Xavier Pelegrí

Personal information
- Full name: Xavier Pelegrí Durán
- Date of birth: 1 June 1981 (age 43)
- Place of birth: Barcelona, Spain
- Height: 1.85 m (6 ft 1 in)
- Position(s): Centre back

Youth career
- Barcelona
- Espanyol
- Damm
- Valladolid

Senior career*
- Years: Team / Apps / (Gls)
- 2000–2001: Valladolid B
- 2001–2002: Cornellà
- 2002–2003: Cacereño / 22 / (0)
- 2003–2006: Lleida / 70 / (1)
- 2006–2007: Orihuela / 29 / (0)
- 2007–2009: Águilas / 25 / (2)
- 2009–2010: Sabadell / 39 / (1)
- 2010–2011: Sant Andreu / 24 / (0)
- 2011–2013: Badalona / 60 / (7)
- 2013–2015: Cornellà / 46 / (4)

= Xavier Pelegrí =

Spanish footballer

Xavier Pelegrí Durán (born 1 June 1981) is a Spanish retired footballer who played as a central defender.

==Club career==
Born in Barcelona, Catalonia, Pelegrí made his senior debut with Real Valladolid's reserves in Tercera División. He first arrived in Segunda División B in the summer of 2002, joining CP Cacereño after a short stint at UE Cornellà.

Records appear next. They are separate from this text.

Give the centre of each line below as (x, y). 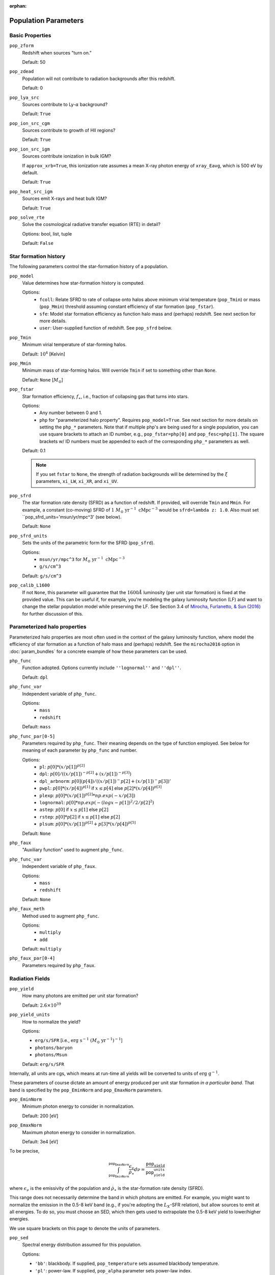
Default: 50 (34, 62)
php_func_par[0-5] (32, 736)
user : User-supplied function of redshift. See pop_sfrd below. (106, 328)
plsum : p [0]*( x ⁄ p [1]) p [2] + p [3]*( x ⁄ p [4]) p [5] (88, 824)
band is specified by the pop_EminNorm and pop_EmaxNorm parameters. (86, 1090)
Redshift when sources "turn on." (57, 53)
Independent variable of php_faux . (59, 866)
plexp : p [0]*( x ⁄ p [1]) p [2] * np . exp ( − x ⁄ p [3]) (87, 795)
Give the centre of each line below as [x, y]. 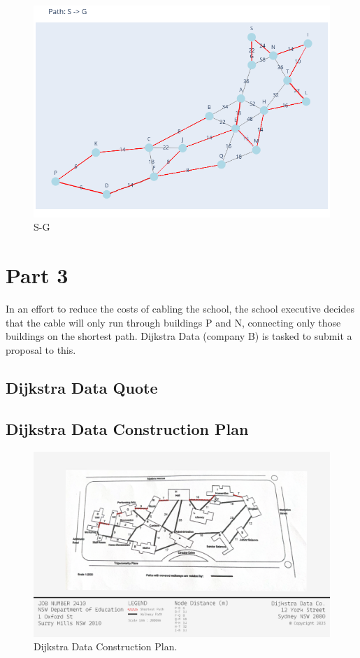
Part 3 [37, 275]
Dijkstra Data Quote [82, 387]
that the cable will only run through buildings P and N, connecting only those [173, 322]
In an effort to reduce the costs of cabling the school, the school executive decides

In July 2003, Pelegrí moved to UE Lleida also in the third level. He appeared in 27 games in his first season, helping his team promote to Segunda División after a three-year absence.

Pelegrí played his first match as a professional on 5 September 2004, coming on as a late substitute in a 2–0 away win against Cádiz CF. He contributed with 20 appearances in the 2005–06 campaign, which finished in relegation.

Pelegrí subsequently resumed his career in the third and fourth levels, representing Orihuela CF, Águilas CF, CE Sabadell FC, UE Sant Andreu, CF Badalona and Cornellà. He achieved promotion to division three with the latter club in 2014, featuring in 23 matches and scoring twice.